Argued April 24, 1978
Decided June 19, 1978
437 U.S. 322
On October 7, 1964, respondent motor carrier instituted a proceeding before the Interstate Commerce Commission in which it asked the ICC to reopen proceedings in which the ICC, over respondent's opposition, had approved petitioner's acquisition of several bus companies, alleging that petitioner had not lived up to representations that the acquisitions would not adversely affect respondent. On December 14, 1964, the United States petitioned for leave (and later was allowed) to intervene in the ICC proceeding, stating that respondent's allegations made "a serious charge," but that it did not know whether they were "true or false." After extensive hearings, the ICC decided against petitioner. In the meantime, on July 5, 1968, respondent filed an action in District Court alleging, inter alia, violations of the federal antitrust laws, and the jury found violations of the Sherman Act and fraudulent concealment of such violations. The court held that the Government's petition to intervene in the ICC proceeding served to toll the statute of limitations under § 5(i) of the Clayton Act (which provides that "[w]henever any civil or criminal proceeding is instituted by the United States to prevent, restrain, or punish violations of any of the antitrust laws, . . . the running of the statute of limitations in respect of every private . . . right of action arising under said laws and based in whole or in part on any matter complained of in said proceeding shall be suspended during the pendency thereof and for one year thereafter"), with the result that the Act's four-year period of limitations extended back to December 14, 1960, when it was combined with fraudulent concealment to create a 20-year damages period. The Court of Appeals affirmed, holding that the literal wording of § 5(i) was not controlling and that § 5(i)'s purpose in furthering effective enforcement of the antitrust laws by permitting private litigants to benefit from governmental antitrust enforcement efforts would be advanced by treating the United States' petition to intervene as the "functional equivalent of a direct action" by the United States.

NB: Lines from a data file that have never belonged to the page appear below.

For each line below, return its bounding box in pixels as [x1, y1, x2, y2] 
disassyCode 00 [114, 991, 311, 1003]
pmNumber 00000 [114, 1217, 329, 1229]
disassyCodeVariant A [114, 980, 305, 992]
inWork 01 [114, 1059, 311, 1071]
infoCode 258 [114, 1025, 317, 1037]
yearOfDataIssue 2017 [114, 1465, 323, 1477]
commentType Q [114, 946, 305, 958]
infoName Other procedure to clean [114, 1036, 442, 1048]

Held: The Clayton Act's statute of limitations was
not tolled under § 5(i) by the filing of the Government's petition to intervene in the ICC proceeding. Pp. 437 U. S. 330-337.
(a) The ICC proceeding was plainly not "instituted by the United States" within the meaning of § 5(i). It strains accepted usage to argue that a part.y who intervenes in a proceeding instituted by someone else has also "instituted that proceeding." In fact, the United States not only did not institute the ICC proceeding but was not in a position to do so, since, in view of its statement that it did not know whether respondent's allegations were "true or false," it could not in good faith have made the charging allegations necessary to institute the proceeding. Pp. 437 U. S. 330-331.

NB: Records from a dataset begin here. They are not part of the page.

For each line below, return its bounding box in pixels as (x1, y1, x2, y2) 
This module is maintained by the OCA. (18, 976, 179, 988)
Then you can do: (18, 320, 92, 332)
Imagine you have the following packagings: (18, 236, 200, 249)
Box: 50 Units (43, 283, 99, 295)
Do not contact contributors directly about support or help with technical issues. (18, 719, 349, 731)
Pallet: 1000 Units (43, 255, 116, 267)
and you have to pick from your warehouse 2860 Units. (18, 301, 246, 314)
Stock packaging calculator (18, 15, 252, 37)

(b) Neither had the United States, within the meaning of § 5(i), "complained of" anything on which the District Court action was based, since in the ICC proceeding its petition to intervene charged petitioner with no wrongdoing, took no position on the merits, sought no relief, and disclaimed any knowledge of the relevant facts, seeking only an opportunity for respondent to establish its allegations. Pp. 437 U. S. 331-332.
(c) What is now § 5(i) was enacted to ensure that private litigants would have the benefit of prior Government antitrust efforts, and this purpose would not be served by construing § 5(i) as applicable to the facts of this case, where respondent is seeking to benefit not from a Government antitrust action, but from an ICC proceeding respondent itself instituted. Pp. 437 U. S. 332-334.
(d) Application of § 5(i) to this case would also fail to give weight to Congress' purpose in amending the Clayton Act to provide a uniform four-year period of limitations, and thus eliminate the prior confusion caused by determining the period of limitations by state law. P. 437 U. S. 334.
555 F.2d 687, vacated and remanded.
BLACKMUN, J., delivered the opinion for a unanimous Court. BURGER, C.J., filed a concurring opinion, post, p. 437 U. S. 337.